Komoditas Pangan Juga Dorong Inflasi
Selain tarif listrik, sejumlah komoditas pangan turut berkontribusi terhadap kenaikan inflasi di Sulawesi Utara. Menurut data BPS, cabai rawit memberikan andil sebesar 0,26 persen, diikuti tomat sebesar 0,15 persen, serta ikan selar dan ikan cakalang masing-masing menyumbang 0,11 persen.
Kenaikan harga cabai dan tomat ini diduga disebabkan oleh berkurangnya pasokan akibat cuaca ekstrem dan gangguan distribusi dari daerah produsen. Sementara itu, naiknya harga ikan turut dipengaruhi oleh musim gelombang tinggi yang menyulitkan aktivitas nelayan di perairan Sulawesi Utara.
Daerah dengan Inflasi Tertinggi
Inflasi di Sulawesi Utara tidak merata, dengan beberapa daerah mencatatkan lonjakan harga yang lebih signifikan dibandingkan lainnya. BPS mencatat, Kota Kotamobagu menjadi daerah dengan inflasi tertinggi, mencapai 2,98 persen. Disusul oleh Kabupaten Minahasa Selatan (2,71 persen), Kabupaten Minahasa Utara (2,67 persen), dan Kota Manado (2,60 persen).
Peningkatan harga di daerah-daerah tersebut sebagian besar disebabkan oleh konsumsi rumah tangga yang tinggi pasca libur panjang dan peningkatan permintaan terhadap barang-barang pokok.
Daging Babi Jadi Penahan Inflasi
Menariknya, di tengah lonjakan harga kebutuhan pokok dan energi, beberapa komoditas justru memberikan andil negatif atau menahan laju inflasi.

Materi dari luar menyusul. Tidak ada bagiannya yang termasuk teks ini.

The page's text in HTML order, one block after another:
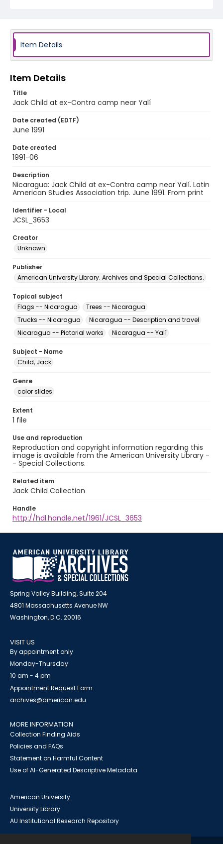
Item Details
Item Details
Title
Jack Child at ex-Contra camp near Yalí
Date created (EDTF)
June 1991
Date created
1991-06
Description
Nicaragua: Jack Child at ex-Contra camp near Yalí. Latin
American Studies Association trip. June 1991. From print
Identifier - Local
JCSL_3653
Creator
Unknown
Publisher
American University Library. Archives and Special Collections.
Topical subject
Flags -- Nicaragua
Trees -- Nicaragua
Trucks -- Nicaragua
Nicaragua -- Description and travel
Nicaragua -- Pictorial works
Nicaragua -- Yalí
Subject - Name
Child, Jack
Genre
color slides
Extent
1 file
Use and reproduction
Reproduction and copyright information regarding this
image is available from the American University Library -
- Special Collections.
Related item
Jack Child Collection
Handle
http://hdl.handle.net/1961/JCSL_3653
Spring Valley Building, Suite 204
4801 Massachusetts Avenue NW
Washington, D.C. 20016
VISIT US
By appointment only
Monday-Thursday
10 am - 4 pm
Appointment Request Form
archives@american.edu
MORE INFORMATION
Collection Finding Aids
Policies and FAQs
Statement on Harmful Content
Use of AI-Generated Descriptive Metadata
American University
University Library
AU Institutional Research Repository
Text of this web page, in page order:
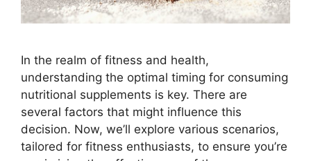
In the realm of fitness and health,
understanding the optimal timing for consuming
nutritional supplements is key. There are
several factors that might influence this
decision. Now, we’ll explore various scenarios,
tailored for fitness enthusiasts, to ensure you’re
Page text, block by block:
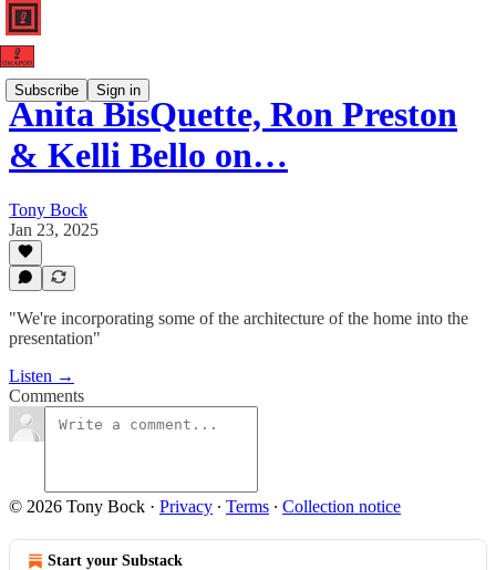
Subscribe Sign in
Anita BisQuette, Ron Preston
& Kelli Bello on…
Tony Bock
Jan 23, 2025
"We're incorporating some of the architecture of the home into the
presentation"
Listen →
Comments
© 2026 Tony Bock · Privacy ∙ Terms ∙ Collection notice
Start your Substack
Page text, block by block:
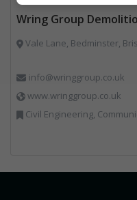
Wring Group
Vale Lane, Bedminster,
info@wringgroup.co.uk
www.wringgroup.co.uk
Civil Engineering, Communications, Construction, Consultants, Hazardous Waste, Hook / Skip Loaders, Land Remediation,
Marketing
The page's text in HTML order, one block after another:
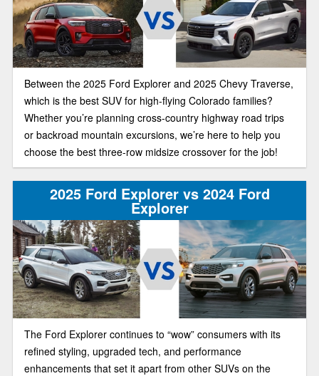
Between the 2025 Ford Explorer and 2025 Chevy Traverse,
which is the best SUV for high-flying Colorado families?
Whether you’re planning cross-country highway road trips
or backroad mountain excursions, we’re here to help you
choose the best three-row midsize crossover for the job!
2025 Ford Explorer vs 2024 Ford
Explorer
The Ford Explorer continues to “wow” consumers with its
refined styling, upgraded tech, and performance
enhancements that set it apart from other SUVs on the
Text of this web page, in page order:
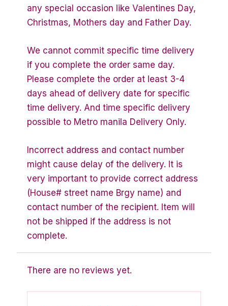
any special occasion like Valentines Day,
Christmas, Mothers day and Father Day.
We cannot commit specific time delivery
if you complete the order same day.
Please complete the order at least 3-4
days ahead of delivery date for specific
time delivery. And time specific delivery
possible to Metro manila Delivery Only.
Incorrect address and contact number
might cause delay of the delivery. It is
very important to provide correct address
(House# street name Brgy name) and
contact number of the recipient. Item will
not be shipped if the address is not
complete.
There are no reviews yet.
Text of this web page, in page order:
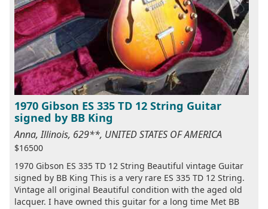
1970 Gibson ES 335 TD 12 String Guitar
signed by BB King
Anna, Illinois, 629**, UNITED STATES OF AMERICA
$16500
1970 Gibson ES 335 TD 12 String Beautiful vintage Guitar
signed by BB King This is a very rare ES 335 TD 12 String.
Vintage all original Beautiful condition with the aged old
lacquer. I have owned this guitar for a long time Met BB
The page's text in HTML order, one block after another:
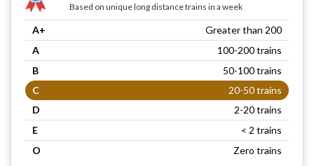
Based on unique long distance trains in a week
A+
Greater than 200
A
100-200 trains
B
50-100 trains
C
20-50 trains
D
2-20 trains
E
< 2 trains
O
Zero trains
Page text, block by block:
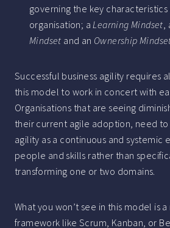
governing the key characteristics
organisation; aLearning Mindset,
Mindset and an Ownership
Successful business agility requires
this model to work in concert with
Organisations that are seeing
their current agile adoption, need
agility as a continuous and systemic
people and skills rather than
transforming one or two domains.
What you won’t see in this model is
framework like Scrum, Kanban, or

BPS menyebutkan bahwa daging babi menjadi komoditas penahan inflasi terbesar, dengan kontribusi menurunkan inflasi sebesar 0,07 persen.
Penurunan harga daging babi ini diperkirakan karena stok yang mencukupi serta berkurangnya permintaan pasca perayaan Tahun Baru Imlek yang biasanya meningkatkan konsumsi komoditas tersebut.

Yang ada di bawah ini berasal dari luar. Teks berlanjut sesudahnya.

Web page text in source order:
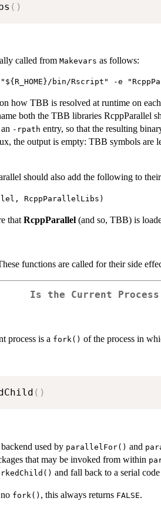
( )
called from Makevars as follows:
how TBB is resolved at runtime on
both the TBB libraries RcppParallel
-rpath entry, so that the resulting
the output is empty: TBB symbols are
should also add the following to their
that RcppParallel (and so, TBB) is
functions are called for their side
Is the Current
process is a fork() of the process in
( )
used by parallelFor() and
that may be invoked from within
and fall back to a serial
fork() , this always returns FALSE.
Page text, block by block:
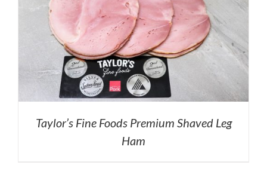
Taylor’s Fine Foods Premium Shaved Leg
Ham
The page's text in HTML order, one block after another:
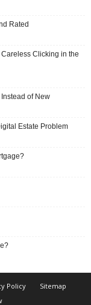
Rated
Clicking in the
of New
Estate Problem
Policy
Sitemap
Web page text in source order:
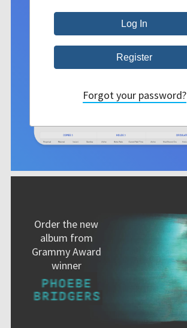
Order the new
album from
Grammy Award
winner
Forgot your password?
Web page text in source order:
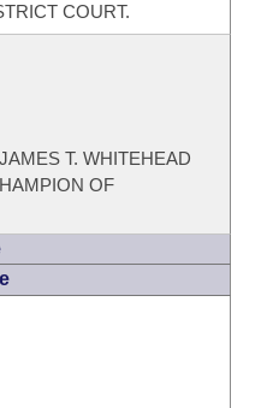
COURT.
T. WHITEHEAD
OF
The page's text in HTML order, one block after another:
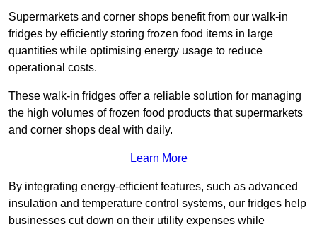
Supermarkets and corner shops benefit from our walk-in
fridges by efficiently storing frozen food items in large
quantities while optimising energy usage to reduce
operational costs.
These walk-in fridges offer a reliable solution for managing
the high volumes of frozen food products that supermarkets
and corner shops deal with daily.
Learn More
By integrating energy-efficient features, such as advanced
insulation and temperature control systems, our fridges help
businesses cut down on their utility expenses while
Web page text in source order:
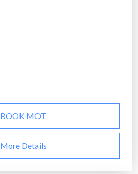
BOOK MOT
More Details
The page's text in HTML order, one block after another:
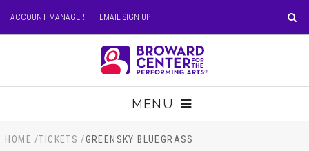
Tickets
ACCOUNT MANAGER EMAIL SIGN UP
MENU
TICKETS
HOME /TICKETS /GREENSKY BLUEGRASS

Dampak terhadap Ekonomi Regional
Kenaikan inflasi yang cukup tinggi ini berpotensi memberikan tekanan terhadap daya beli masyarakat, terutama golongan berpenghasilan rendah yang paling terdampak oleh kenaikan tarif listrik dan harga pangan. Pemerintah daerah diminta untuk segera melakukan langkah-langkah stabilisasi harga dan mengkaji ulang kebijakan subsidi untuk kelompok rentan.
Dengan inflasi yang cukup tinggi ini, para ekonom mengingatkan perlunya penguatan koordinasi antara pemerintah pusat dan daerah, khususnya dalam hal distribusi logistik dan pengendalian harga komoditas strategis.